For researchers, attribution science advances fundamental climate understanding. By examining how specific events unfold in different climate scenarios, scientists test and refine climate models. This can improve projections for future conditions, strengthening the foundation for climate science.
For policymakers and legislators, attribution findings help quantify climate risks that inform emissions targets, adaptation funding, and regulatory standards. When laws require climate risk disclosure or mandate resilience planning, attribution science provides the evidentiary backbone.
For litigators and their clients, attribution research helps establish connections between emissions, climate change, and specific harms—evidence for courts to weigh in the context of legal standards that vary by jurisdiction and claim type.
Attribution science is robust, growing, and more important than ever
The path forward requires continued investment in attribution research, improved observational networks, better climate models, and clearer communication of what studies can and cannot conclude.
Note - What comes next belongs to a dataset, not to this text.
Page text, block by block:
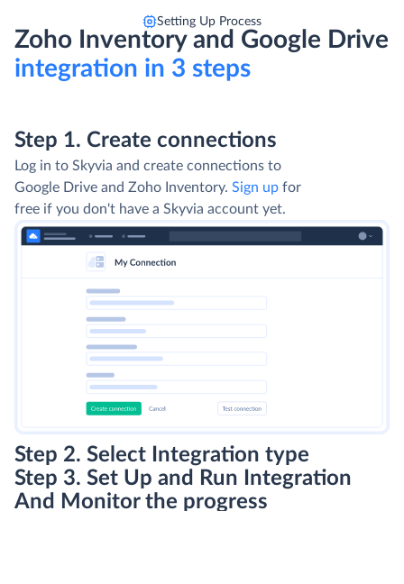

It also requires recognizing that scientific uncertainty isn’t ignorance—we often know enough to make informed decisions even while continuing to refine understanding.
Attribution science has matured into a valuable tool for understanding climate change impacts. Like all science, it has limitations that researchers openly acknowledge. But its core findings that human-caused climate change is affecting weather events in measurable ways rest on solid methodological foundations and contribute meaningfully to both scientific understanding and practical decision-making.
Communities facing climate risks and impacts deserve nothing less than rigorous, transparent science. Attribution research, conducted through peer-reviewed channels with appropriate uncertainty communication, delivers exactly that.